TLS and other protocols in this space do very little public key crypto, during
a "handshake" phase when they also check everybody is agreed about how the
protocol will work and set other parameters, they pick symmetric keys (often
two each, it could just one each, and it might be more) and then most of the
actual content is handled with just symmetric encryption.

The handshake phase is complicated, whereas the symmetric crypto is very
simple. There's also a bunch more policy decisions in the handshake phase, and
the Linux kernel tries not to do policy.
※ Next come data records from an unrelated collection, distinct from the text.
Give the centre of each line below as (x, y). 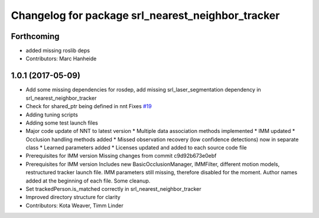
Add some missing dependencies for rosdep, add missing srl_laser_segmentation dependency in (143, 90)
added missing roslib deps (58, 51)
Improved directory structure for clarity (73, 197)
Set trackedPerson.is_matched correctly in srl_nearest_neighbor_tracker (113, 189)
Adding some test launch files (62, 123)
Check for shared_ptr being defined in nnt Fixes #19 (89, 106)
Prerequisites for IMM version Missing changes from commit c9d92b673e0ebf (121, 156)
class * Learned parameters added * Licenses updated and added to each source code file (136, 148)
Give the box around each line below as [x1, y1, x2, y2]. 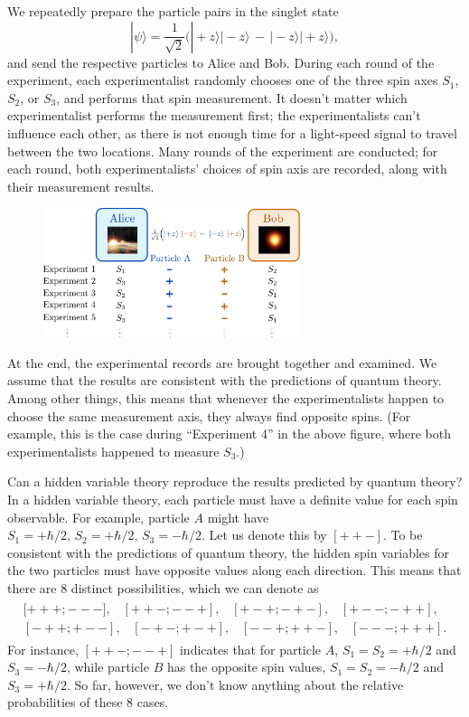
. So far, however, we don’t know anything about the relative [66, 675, 404, 693]
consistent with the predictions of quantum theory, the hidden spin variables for [7, 542, 450, 561]
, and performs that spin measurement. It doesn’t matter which [56, 88, 408, 107]
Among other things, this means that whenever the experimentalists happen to [7, 389, 445, 408]
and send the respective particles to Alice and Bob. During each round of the [7, 52, 435, 71]
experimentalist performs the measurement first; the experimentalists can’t [7, 106, 421, 125]
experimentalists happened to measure [7, 441, 220, 460]
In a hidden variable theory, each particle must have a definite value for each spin [7, 490, 458, 509]
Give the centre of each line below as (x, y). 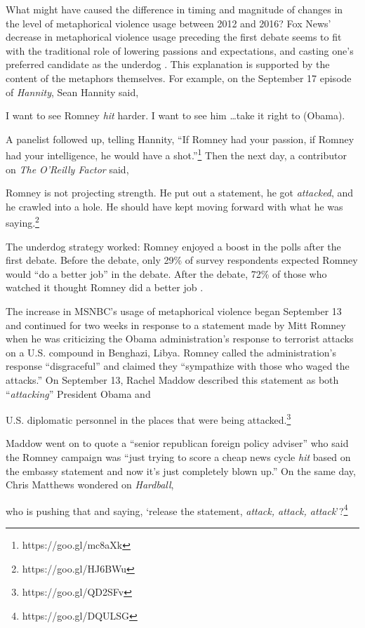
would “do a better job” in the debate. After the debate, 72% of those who (166, 273)
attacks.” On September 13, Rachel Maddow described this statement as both (172, 379)
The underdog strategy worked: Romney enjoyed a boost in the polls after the (173, 246)
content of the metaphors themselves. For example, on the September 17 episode (179, 78)
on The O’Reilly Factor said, (67, 169)
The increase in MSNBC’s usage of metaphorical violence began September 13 (174, 311)
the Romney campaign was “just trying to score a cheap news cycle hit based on (178, 457)
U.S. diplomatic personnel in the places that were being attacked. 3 (148, 419)
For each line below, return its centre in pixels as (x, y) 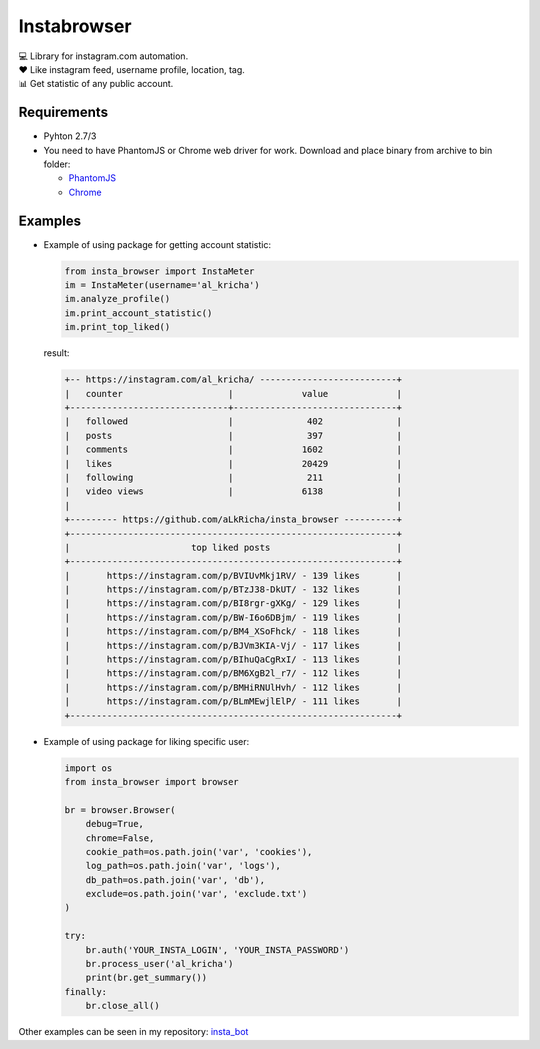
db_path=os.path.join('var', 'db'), (175, 879)
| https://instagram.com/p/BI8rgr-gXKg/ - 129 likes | (233, 603)
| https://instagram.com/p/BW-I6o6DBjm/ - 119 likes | (233, 617)
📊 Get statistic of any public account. (96, 84)
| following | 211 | (233, 477)
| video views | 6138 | (233, 491)
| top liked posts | (233, 547)
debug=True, (115, 824)
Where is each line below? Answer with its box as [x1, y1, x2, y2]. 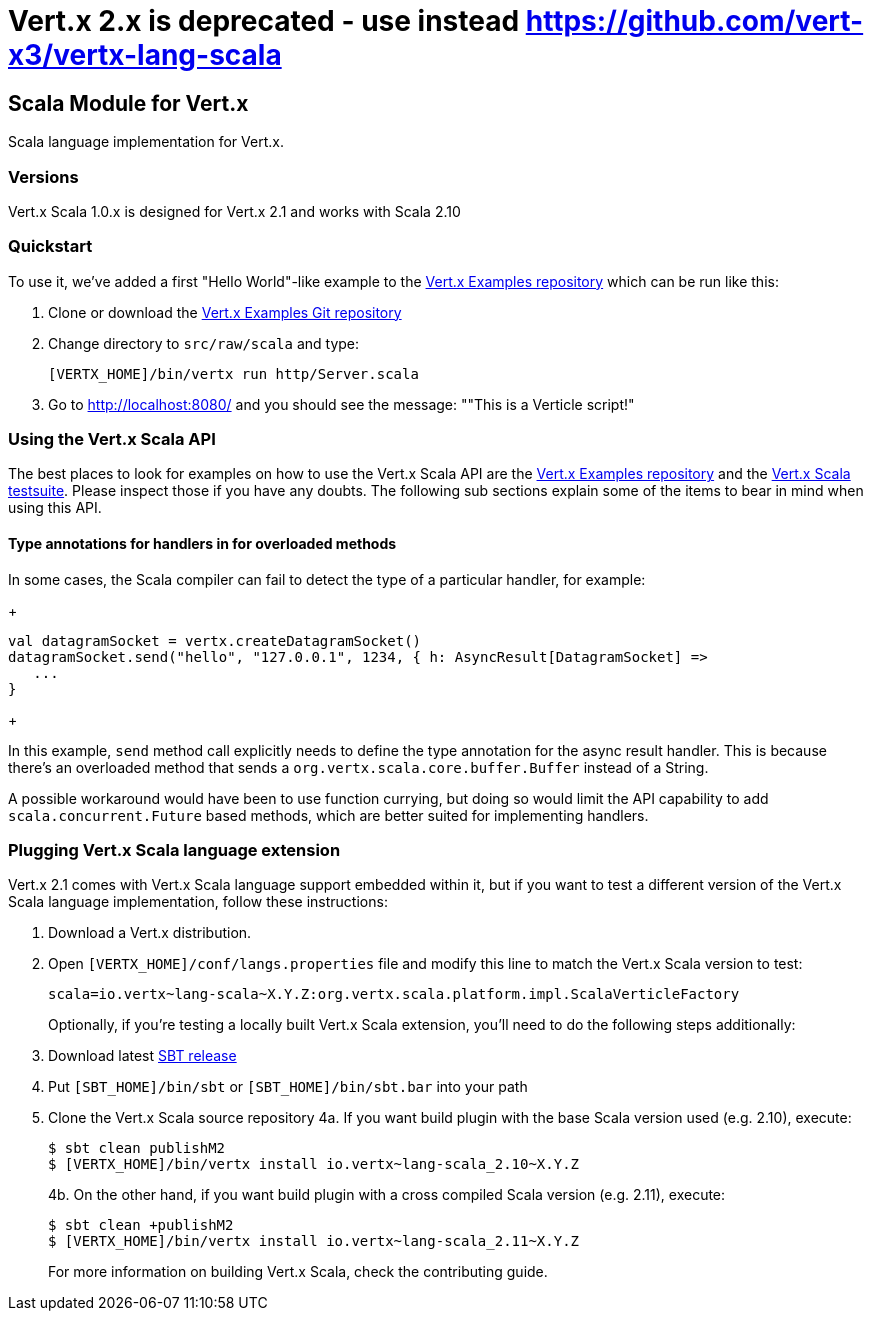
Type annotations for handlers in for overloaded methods [8, 535, 397, 553]
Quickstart [8, 236, 93, 257]
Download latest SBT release [48, 1047, 237, 1065]
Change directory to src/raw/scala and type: [48, 334, 360, 352]
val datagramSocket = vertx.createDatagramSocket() [8, 632, 422, 649]
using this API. [8, 499, 102, 517]
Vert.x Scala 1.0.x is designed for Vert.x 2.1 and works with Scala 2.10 [8, 202, 461, 220]
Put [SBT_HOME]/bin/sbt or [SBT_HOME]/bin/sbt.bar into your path [48, 1078, 528, 1096]
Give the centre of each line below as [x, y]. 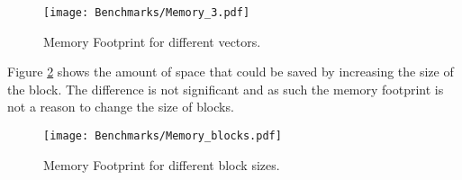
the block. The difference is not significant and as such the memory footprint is [226, 89]
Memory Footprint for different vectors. [152, 41]
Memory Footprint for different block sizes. [162, 164]
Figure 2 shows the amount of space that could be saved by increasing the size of [231, 72]
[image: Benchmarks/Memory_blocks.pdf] [163, 136]
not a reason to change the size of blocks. [121, 107]
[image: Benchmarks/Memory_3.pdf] [147, 13]
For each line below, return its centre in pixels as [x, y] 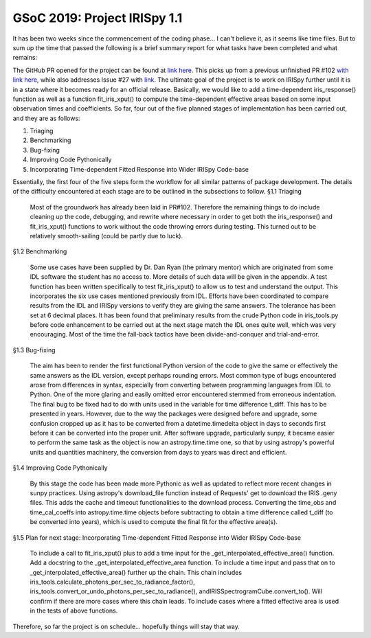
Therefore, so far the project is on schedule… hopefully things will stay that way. [126, 626]
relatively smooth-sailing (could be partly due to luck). [106, 236]
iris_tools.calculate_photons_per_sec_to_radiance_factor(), [112, 582]
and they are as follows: [46, 118]
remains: [25, 58]
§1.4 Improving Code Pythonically [60, 468]
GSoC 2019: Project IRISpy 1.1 [98, 18]
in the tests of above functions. [74, 611]
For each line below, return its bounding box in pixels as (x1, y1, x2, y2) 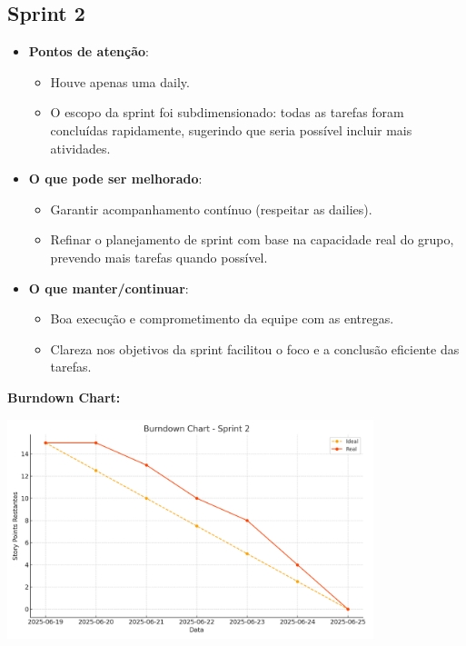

For example, when your browser
connects to a site and there's a problem it often has an "override" feature
you can use to connect anyway, if the policy deciding whether to allow
connections was in the kernel... too bad?

However this "SSA" does almost everything on the kernel side, at least from
the point of view of the application.

It also, and I can't tell how serious they were about this, says it offers the
just published TLS 1.3 including 0RTT.

In a way TLS 1.3 is simpler than previous versions, so that makes sense, but
it does also add some brand new twists, and more cautious implementations
(e.g. in Chrome) don't do 0RTT while they wait to decide how to approach it
since it has exciting security properties.

This paper takes those exciting properties a bit more casually than I'm
comfortable with. What's _supposed_ to happen here is that protocols on top of
TLS (e.g. HTTPS) figure out whether 0RTT is something they'll handle and if so
how best to do so. What's definitely NOT safe is to just go "Eh, who cares?"
and do 0RTT but treat it the same as the non-0RTT case silently.